The Quids in! People’s Panel, and other community research programmes putting lived experience at their heart, can broker intelligence that makes public policy and services delivered by all sectors better. We can also provide visibility. People know they’re not being taken seriously. There’s a lot of frustration brewing into anger and it’s not just going to play out in how people vote – or don’t vote. People always find a way to be heard eventually and it’s often a shock to, literally, ‘the system’. We plan to build a community of our Quids in! readers and low-income service-users. It is the logical thing to want to do, harnessing the largest untapped asset – people themselves.
Take the blinkers off
Like government at all levels, many businesses seem to be failing this growing cohort of low-income households. That’s why they’re best described as ‘under- served’. But some are getting things right and seeing that, if made the right offer, engaging these millions could bring dividends. As reported in the lead article in our Quids In Pro newsletter, Greggs and Timpson for starters have recognised how this market can boost sales and fill vacancies. All of us, in all sectors, could achieve our organisational goals much better if we just took our blinkers off.

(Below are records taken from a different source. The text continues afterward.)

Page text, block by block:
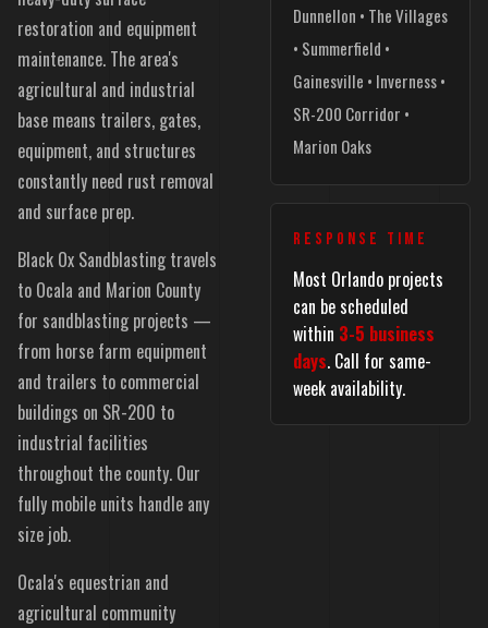
restoration and equipment
maintenance. The area's
agricultural and industrial
base means trailers, gates,
equipment, and structures
constantly need rust removal
and surface prep.
Black Ox Sandblasting travels
to Ocala and Marion County
for sandblasting projects —
from horse farm equipment
and trailers to commercial
buildings on SR-200 to
industrial facilities
throughout the county. Our
fully mobile units handle any
size job.
Ocala's equestrian and
agricultural community
Dunnellon • The Villages
• Summerfield •
Gainesville • Inverness •
SR-200 Corridor •
Marion Oaks
RESPONSE TIME
Most Orlando projects
can be scheduled
within 3-5 business
days. Call for same-
week availability.
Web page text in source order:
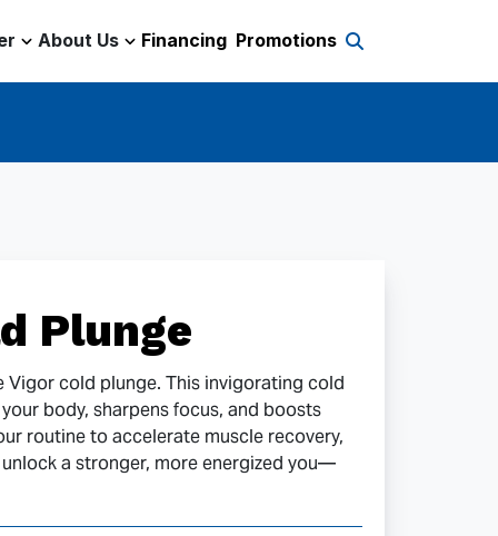
About Us Financing Promotions
Plunge
Vigor cold plunge. This invigorating cold
body, sharpens focus, and boosts
routine to accelerate muscle recovery,
a stronger, more energized you—
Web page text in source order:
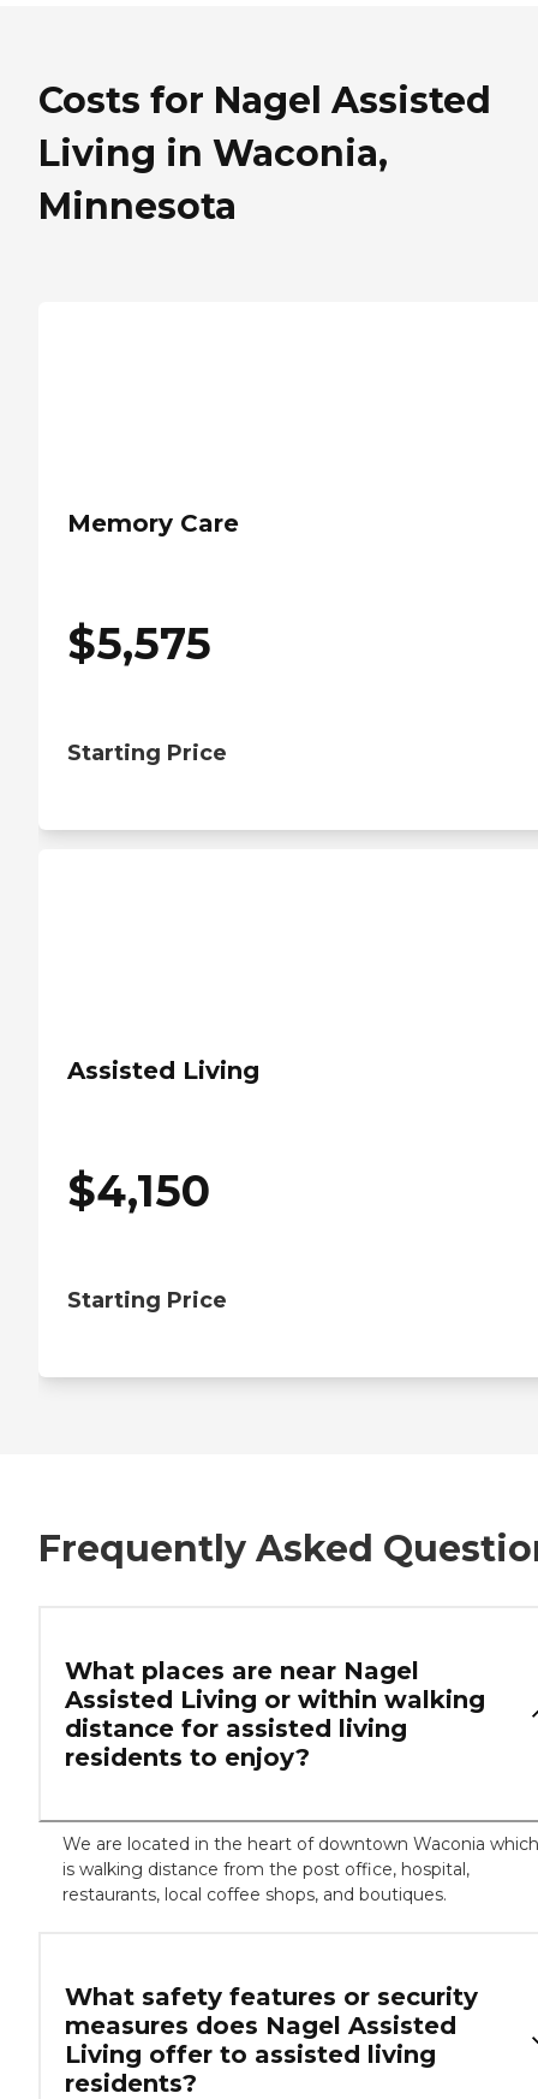
Costs for Nagel Assisted
Living in Waconia,
Minnesota
Memory Care
$5,575
Starting Price
Assisted Living
$4,150
Starting Price
Frequently Asked
What places are near Nagel
Assisted Living or within walking
distance for assisted living
residents to enjoy?
We are located in the heart of downtown Waconia which
is walking distance from the post office, hospital,
restaurants, local coffee shops, and boutiques.
What safety features or security
measures does Nagel Assisted
Living offer to assisted living
residents?
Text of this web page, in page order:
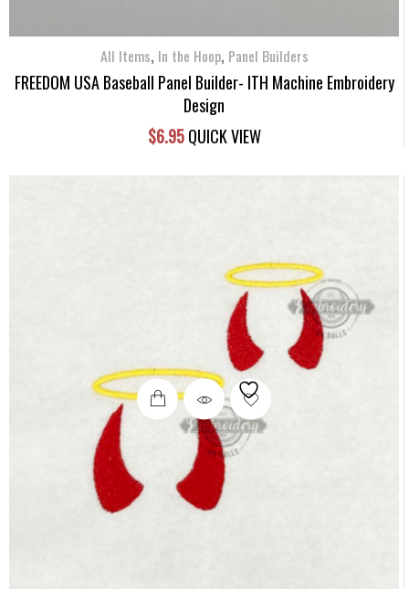
All Items, In the Hoop, Panel Builders
FREEDOM USA Baseball Panel Builder- ITH Machine Embroidery
Design
$6.95 QUICK VIEW
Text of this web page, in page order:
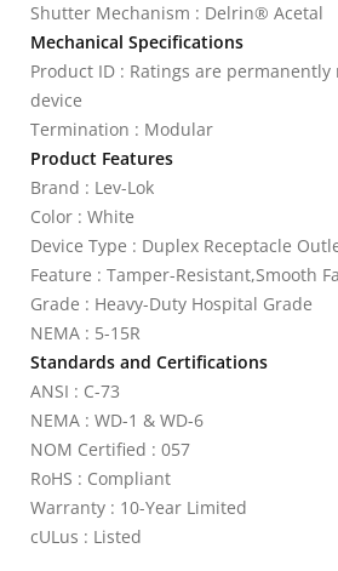
Shutter Mechanism : Delrin® Acetal
Mechanical Specifications
Product ID : Ratings are permanently
device
Termination : Modular
Product Features
Brand : Lev-Lok
Color : White
Device Type : Duplex Receptacle
Feature : Tamper-Resistant,Smooth
Grade : Heavy-Duty Hospital Grade
NEMA : 5-15R
Standards and Certifications
ANSI : C-73
NEMA : WD-1 & WD-6
NOM Certified : 057
RoHS : Compliant
Warranty : 10-Year Limited
cULus : Listed
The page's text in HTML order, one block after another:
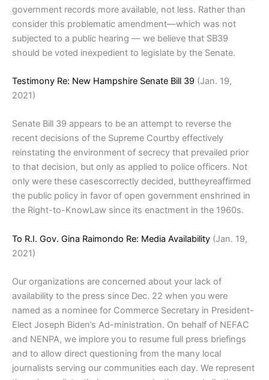
government records more available, not less. Rather than
consider this problematic amendment—which was not
subjected to a public hearing — we believe that SB39
should be voted inexpedient to legislate by the Senate.
Testimony Re: New Hampshire Senate Bill 39 (Jan. 19,
2021)
Senate Bill 39 appears to be an attempt to reverse the
recent decisions of the Supreme Courtby effectively
reinstating the environment of secrecy that prevailed prior
to that decision, but only as applied to police officers. Not
only were these casescorrectly decided, buttheyreaffirmed
the public policy in favor of open government enshrined in
the Right-to-KnowLaw since its enactment in the 1960s.
To R.I. Gov. Gina Raimondo Re: Media Availability (Jan. 19,
2021)
Our organizations are concerned about your lack of
availability to the press since Dec. 22 when you were
named as a nominee for Commerce Secretary in President-
Elect Joseph Biden’s Ad-ministration. On behalf of NEFAC
and NENPA, we implore you to resume full press briefings
and to allow direct questioning from the many local
journalists serving our communities each day. We represent
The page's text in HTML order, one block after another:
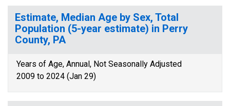
Estimate, Median Age by Sex, Total
Population (5-year estimate) in Perry
County, PA
Years of Age, Annual, Not Seasonally Adjusted
2009 to 2024 (Jan 29)
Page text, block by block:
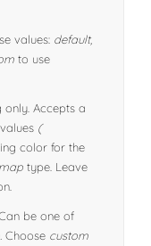
values: default,
to use
only. Accepts a
(
color for the
type. Leave
be one of
Choose custom
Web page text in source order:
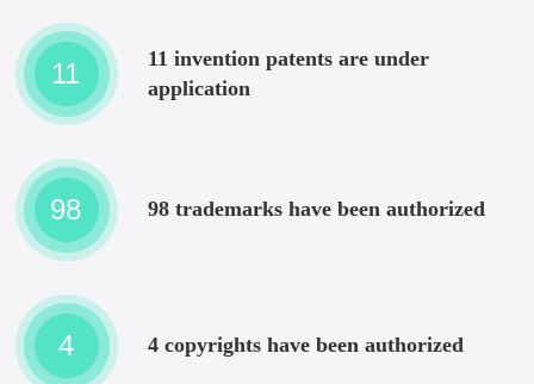
11
11 invention patents are under
application
98 98 trademarks have been authorized
4 4 copyrights have been authorized
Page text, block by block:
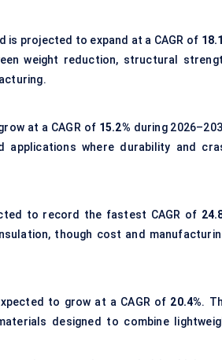
is projected to expand at a CAGR of
weight reduction, structural
at a CAGR of 15.2% during
applications where durability and
to record the fastest CAGR of
though cost and
to grow at a CAGR of 20.4%.
designed to combine
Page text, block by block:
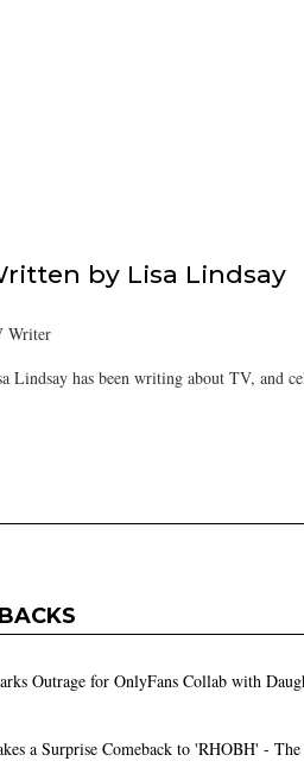
by Lisa Lindsay
Writer
Lindsay has been writing about TV, and
Outrage for OnlyFans Collab with
a Surprise Comeback to 'RHOBH' -
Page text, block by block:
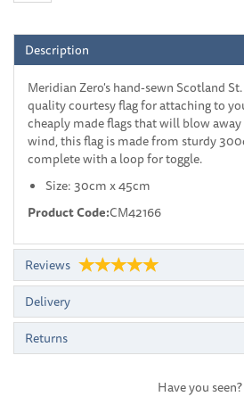
Description
Meridian Zero's hand-sewn Scotland
quality courtesy flag for attaching to
cheaply made flags that will blow
wind, this flag is made from sturdy
complete with a loop for toggle.
Size: 30cm x 45cm
Product Code:CM42166
Reviews
Delivery
Returns
Have you seen?
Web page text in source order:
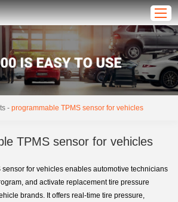
-programmable TPMS sensor for vehicles
TPMS sensor for vehicles
for vehicles enables automotive technicians
and activate replacement tire pressure
brands. It offers real-time tire pressure,
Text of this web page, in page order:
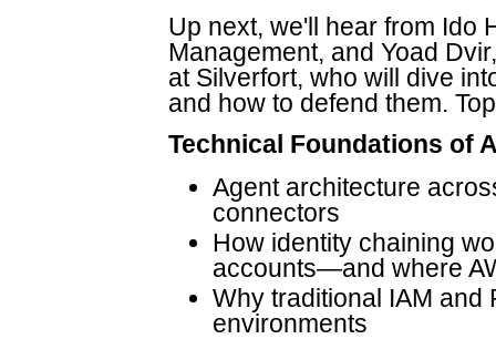
Up next, we'll hear from Ido
Management, and Yoad
at Silverfort, who will dive
and how to defend them.
Technical Foundations of
Agent architecture
connectors
How identity chaining
accounts—and where
Why traditional IAM and
environments
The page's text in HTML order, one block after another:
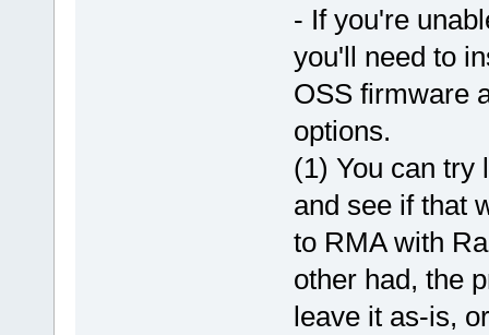
- If you're
you'll need to
OSS firmware
options.
(1) You can try
and see if that
to RMA with
other had, the
leave it as-is,
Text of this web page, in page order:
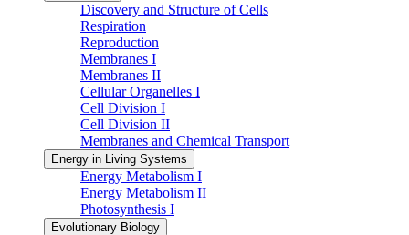
Discovery and Structure of Cells
Respiration
Reproduction
Membranes I
Membranes II
Cellular Organelles I
Cell Division I
Cell Division II
Membranes and Chemical Transport
Energy in Living Systems
Energy Metabolism I
Energy Metabolism II
Photosynthesis I
Evolutionary Biology

We sometimes say Clean Slate is ending poverty one person at a time. This can sound futile until you think of the 13+ million people as a force for change in their own right. It’s hard to generate word-of-mouth recommendations to read, watch, get in touch. It could be inauthentic, even. But if an organisation that sees its richest asset to be the poorest people it aims to bring on board can’t do it, I struggle to see who can. These experts extend our reach and can deepen our impact. Not only does this give them voice, all parts of the system join forces to bring down poverty.